**Task objective:**
Below are records with pictures; copy word for word only the lines between the line with "Acknowledgements (5, 258, 165, 283)" and the line with "REF : post message in chatter when attendee accepted", inclusive, and drop the pictures.

[Dataset excerpts]
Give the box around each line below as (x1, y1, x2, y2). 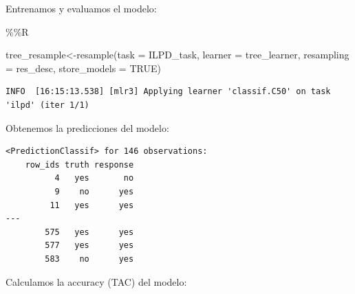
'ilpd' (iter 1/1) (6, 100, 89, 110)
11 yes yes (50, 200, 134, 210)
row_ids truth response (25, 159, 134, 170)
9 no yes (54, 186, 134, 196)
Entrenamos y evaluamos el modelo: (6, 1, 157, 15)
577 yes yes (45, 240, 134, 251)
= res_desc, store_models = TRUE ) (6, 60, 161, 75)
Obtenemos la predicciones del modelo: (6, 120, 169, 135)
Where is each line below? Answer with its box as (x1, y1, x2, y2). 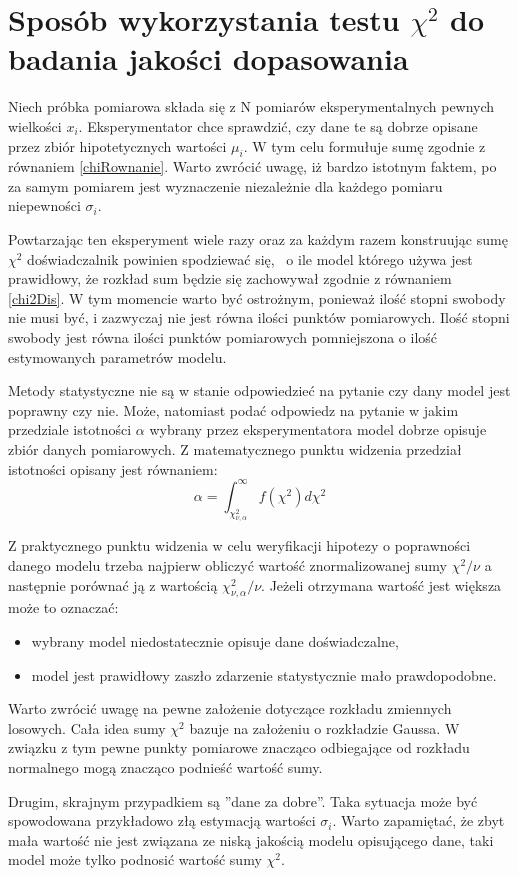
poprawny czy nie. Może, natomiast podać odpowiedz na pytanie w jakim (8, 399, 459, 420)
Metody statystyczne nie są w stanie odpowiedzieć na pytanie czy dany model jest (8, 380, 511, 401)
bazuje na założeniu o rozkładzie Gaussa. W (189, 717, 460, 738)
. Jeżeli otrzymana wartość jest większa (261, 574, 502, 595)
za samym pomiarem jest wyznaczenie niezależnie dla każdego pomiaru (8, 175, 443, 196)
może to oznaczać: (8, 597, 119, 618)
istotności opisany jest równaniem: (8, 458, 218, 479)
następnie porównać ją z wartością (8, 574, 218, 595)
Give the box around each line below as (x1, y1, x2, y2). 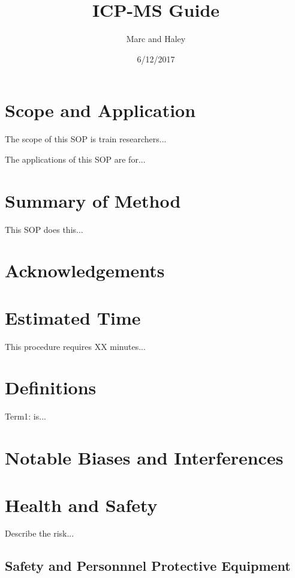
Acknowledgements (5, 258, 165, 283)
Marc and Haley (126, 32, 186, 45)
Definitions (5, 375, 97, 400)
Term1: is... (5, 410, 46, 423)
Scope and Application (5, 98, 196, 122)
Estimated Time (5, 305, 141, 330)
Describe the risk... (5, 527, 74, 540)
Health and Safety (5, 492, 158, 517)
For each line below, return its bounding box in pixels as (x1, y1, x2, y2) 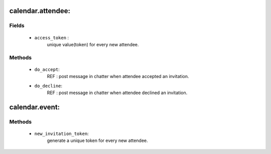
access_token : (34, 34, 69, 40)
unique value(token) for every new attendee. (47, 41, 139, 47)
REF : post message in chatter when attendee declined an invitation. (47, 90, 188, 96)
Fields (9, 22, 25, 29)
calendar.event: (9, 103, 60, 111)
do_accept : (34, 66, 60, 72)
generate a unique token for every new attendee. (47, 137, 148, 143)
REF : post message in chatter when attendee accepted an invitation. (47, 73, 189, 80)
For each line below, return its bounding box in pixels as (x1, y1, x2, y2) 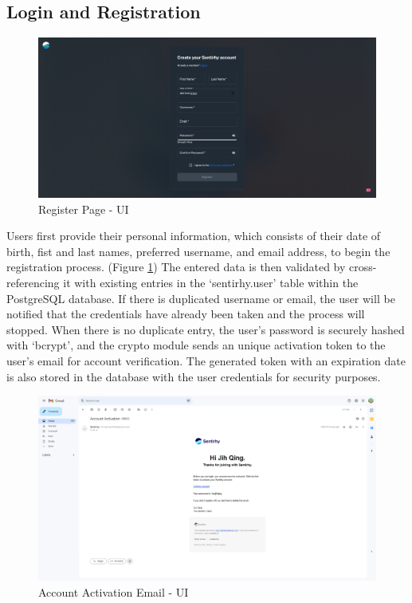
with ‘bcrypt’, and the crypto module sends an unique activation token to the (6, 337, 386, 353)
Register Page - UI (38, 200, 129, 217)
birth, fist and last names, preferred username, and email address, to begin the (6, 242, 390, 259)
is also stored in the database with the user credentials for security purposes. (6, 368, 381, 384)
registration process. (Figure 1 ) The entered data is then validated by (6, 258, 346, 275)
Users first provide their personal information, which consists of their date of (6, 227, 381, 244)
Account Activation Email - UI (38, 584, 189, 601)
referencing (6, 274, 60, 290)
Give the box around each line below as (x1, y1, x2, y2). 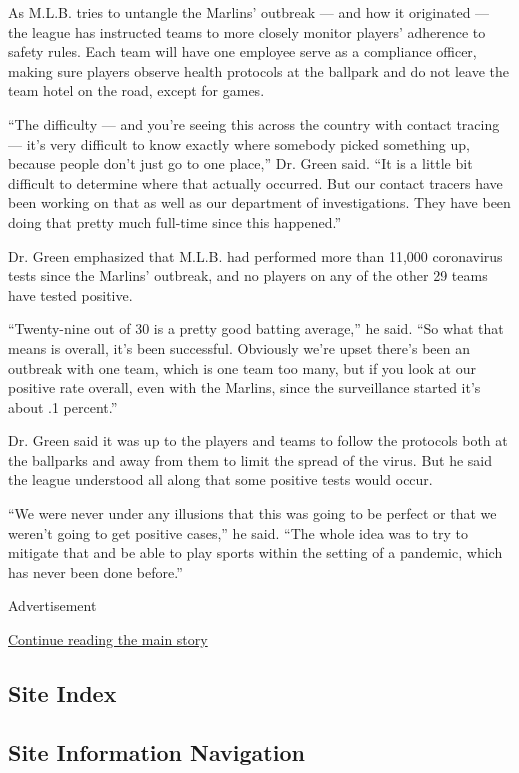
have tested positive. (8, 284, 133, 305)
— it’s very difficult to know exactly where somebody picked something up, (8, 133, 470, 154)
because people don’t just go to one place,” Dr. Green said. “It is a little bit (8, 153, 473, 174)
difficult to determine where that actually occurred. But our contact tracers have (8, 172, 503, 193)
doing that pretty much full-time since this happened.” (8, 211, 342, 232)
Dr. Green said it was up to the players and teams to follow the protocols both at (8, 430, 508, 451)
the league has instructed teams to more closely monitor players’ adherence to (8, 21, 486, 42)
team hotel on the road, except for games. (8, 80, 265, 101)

**Reply to the task:**
Acknowledgements (5, 258, 165, 283)
Marc and Haley (126, 32, 186, 45)
Definitions (5, 375, 97, 400)
Term1: is... (5, 410, 46, 423)
Scope and Application (5, 98, 196, 122)
Estimated Time (5, 305, 141, 330)
Describe the risk... (5, 527, 74, 540)
Health and Safety (5, 492, 158, 517)
For each line below, return its bounding box in pixels as (x1, y1, x2, y2) 
access_token : (34, 34, 69, 40)
unique value(token) for every new attendee. (47, 41, 139, 47)
REF : post message in chatter when attendee declined an invitation. (47, 90, 188, 96)
Fields (9, 22, 25, 29)
calendar.event: (9, 103, 60, 111)
do_accept : (34, 66, 60, 72)
generate a unique token for every new attendee. (47, 137, 148, 143)
REF : post message in chatter when attendee accepted an invitation. (47, 73, 189, 80)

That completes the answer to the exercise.